>>>>>

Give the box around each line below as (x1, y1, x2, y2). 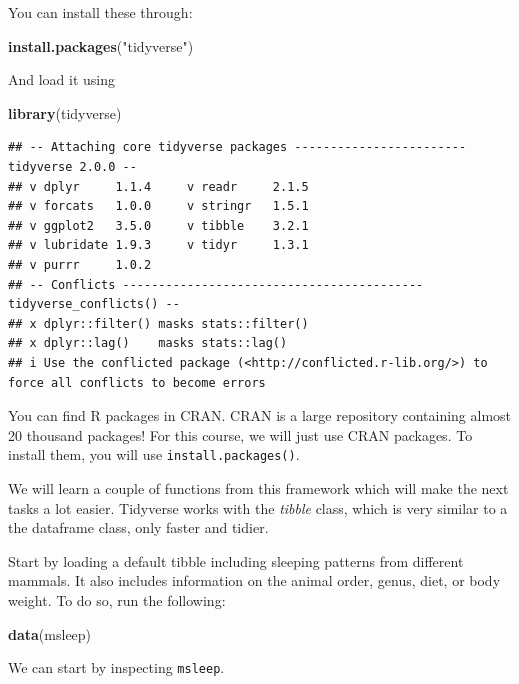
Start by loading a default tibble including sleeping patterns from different (8, 550, 464, 571)
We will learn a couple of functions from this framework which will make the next (8, 477, 509, 498)
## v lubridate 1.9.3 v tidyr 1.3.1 (8, 238, 309, 253)
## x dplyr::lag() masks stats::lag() (8, 336, 288, 351)
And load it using (8, 69, 116, 90)
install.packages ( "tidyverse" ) (8, 35, 194, 56)
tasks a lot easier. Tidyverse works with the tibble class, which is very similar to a (8, 497, 508, 518)
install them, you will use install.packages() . (8, 444, 300, 465)

<<<<<

How to complete this task. Where a line of the data contains "which", copy that line.

Your solution.
We will learn a couple of functions from this framework which will make the next (8, 477, 509, 498)
tasks a lot easier. Tidyverse works with the tibble class, which is very similar to a (8, 497, 508, 518)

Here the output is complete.